Панчетта числился помощником, но в сущности его «помощь» сводилась к нулю. Он и его печальная мамаша обладали достаточным состоянием, чтобы вести незатейливый, но и безбедный образ жизни, и этим они удовлетворялись вполне. Отсюда непробудная лень Александра Павловича. Панчетта проболтается с четверть часа в чертежной, а затем норовит проникнуть в другие комнаты и подсесть к маме или к сестрам, занимая их разными разговорами. Темами служили: погода, извозчики, дворники, дурные мостовые, взятки полиции и т. д. При этом Саша Панчетта имел замашки «настоящего элеганта». И всклокоченная, но расчесанная борода, в которую он то и дело просовывал пальцы с предлинными холеными ногтями, и криво свисавшая на лоб прядь волос должны были свидетельствовать о принадлежности Панчетгы к людям лучшего общества. В смысле общества, однако, он довольствовался нашим домом и еще двумя-тремя такими же художественными, отнюдь не светскими домами. Надо прибавить, что беспредельное благодушие этого никому не нужного и совершенно бездарного, но все же в своем роде милого человека обеспечивало ему всюду если не радостный, то все же радушный прием, и всюду он был на положении какого-то далекого родственника. Ребенком я его очень любил, хотя меня смущали его длинные ногти и то, что Саша Панчетта сильно косил, что придавало ему всегда растерянный и недоумевающий вид.

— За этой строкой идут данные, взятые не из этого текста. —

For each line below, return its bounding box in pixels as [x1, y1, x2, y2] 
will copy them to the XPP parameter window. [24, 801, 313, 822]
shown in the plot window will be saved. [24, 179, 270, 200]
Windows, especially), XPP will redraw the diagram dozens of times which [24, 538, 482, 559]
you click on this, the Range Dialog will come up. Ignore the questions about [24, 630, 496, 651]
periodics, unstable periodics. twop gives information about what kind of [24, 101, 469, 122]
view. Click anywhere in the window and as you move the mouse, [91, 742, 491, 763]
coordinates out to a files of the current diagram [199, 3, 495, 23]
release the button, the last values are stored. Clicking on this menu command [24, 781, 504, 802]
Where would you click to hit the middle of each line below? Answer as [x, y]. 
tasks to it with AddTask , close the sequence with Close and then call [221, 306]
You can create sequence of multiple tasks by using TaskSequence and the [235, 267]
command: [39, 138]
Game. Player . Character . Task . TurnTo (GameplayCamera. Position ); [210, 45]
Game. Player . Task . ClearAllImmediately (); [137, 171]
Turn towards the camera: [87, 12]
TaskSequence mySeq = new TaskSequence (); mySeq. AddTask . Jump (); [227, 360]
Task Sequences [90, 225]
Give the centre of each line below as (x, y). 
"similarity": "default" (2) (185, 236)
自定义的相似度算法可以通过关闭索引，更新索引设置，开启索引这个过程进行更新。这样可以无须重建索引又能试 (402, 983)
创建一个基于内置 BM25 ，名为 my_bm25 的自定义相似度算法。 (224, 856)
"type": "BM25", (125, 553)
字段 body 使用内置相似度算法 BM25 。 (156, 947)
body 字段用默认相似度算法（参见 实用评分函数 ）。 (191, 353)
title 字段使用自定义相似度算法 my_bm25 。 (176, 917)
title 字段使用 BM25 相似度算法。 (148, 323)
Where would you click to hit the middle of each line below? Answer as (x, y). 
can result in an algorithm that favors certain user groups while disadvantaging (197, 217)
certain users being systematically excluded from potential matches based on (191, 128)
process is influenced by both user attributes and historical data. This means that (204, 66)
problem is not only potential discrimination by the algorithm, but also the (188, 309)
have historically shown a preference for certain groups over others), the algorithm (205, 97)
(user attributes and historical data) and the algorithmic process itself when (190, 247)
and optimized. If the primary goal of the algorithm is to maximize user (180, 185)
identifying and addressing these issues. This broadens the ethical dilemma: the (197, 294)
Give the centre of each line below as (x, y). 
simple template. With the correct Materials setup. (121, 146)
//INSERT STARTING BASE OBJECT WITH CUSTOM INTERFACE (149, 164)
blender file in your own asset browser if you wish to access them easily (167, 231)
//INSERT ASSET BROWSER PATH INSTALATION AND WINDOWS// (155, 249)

Был у папы в моем детстве еще и четвертый помощник, по фамилии Мореплавцев. Это был исключительно даровитый человек, превосходный рисовальщик и акварелист, но, к сожалению, он был сумасшедшим. Временами он произносил самые несуразные речи, среди разговора или работы начинал как бы к чему-то прислушиваться, вдруг хватался за шапку, мчался на улицу, а через минуту, крадучись, возвращался и снова садился за работу как ни в чем не бывало. Естественно, что о нем у нас было много разговоров, я на него взирал с некоторой опаской и с большим любопытством. Папа пробовал бедного Мореплавцева образумить, отечески журил его, но в общем он был им доволен и нередко поручал ему особенно трудные задачи, с которыми тот великолепно справлялся. И вдруг приходит известие, что Мореплавцев — Meereschwimmer, как стояло на оборотной стороне его визитной карточки, — зарезался бритвой. В первый раз самоубийцу удалось спасти, но во второй раз он повторил свой жест с такой энергией, что почти отсек себе голову. Произошло это событие, когда мне было не более пяти лет, но я запомнил тот ужас, с которым я представлял себе столь хорошо мне знакомого человека лежащим в луже крови с отделившейся головой.
Итак, когда я хочу вызвать в себе представление о своем отце — в те ранние годы моего существования, то я вижу его в качестве мне очень близкого, но все же отдельно от меня стоящего «божества». Напротив, я, повторяю, почти не вижу в те годы мамы. Она так тесно, так нежно окутывала меня своей заботой и лаской, что я и не мог ее видеть. Явившись на свет вскоре после кончины моей маленькой сестры Луизы, о которой мои родители не переставали скорбеть, я, естественно, сделался предметом особенного их попечения и тем, что немецкие бонны называли любимчиком.
Не встречая со стороны матери никакого сопротивления моему деспотизму, я, естественно, злоупотреблял и мучил ее. Но мог ли я это сознавать? Мог ли я в этом раскаиваться? К тому же мама никогда не жаловалась и брала меня под защиту даже тогда, когда я уже этого никак не заслуживал.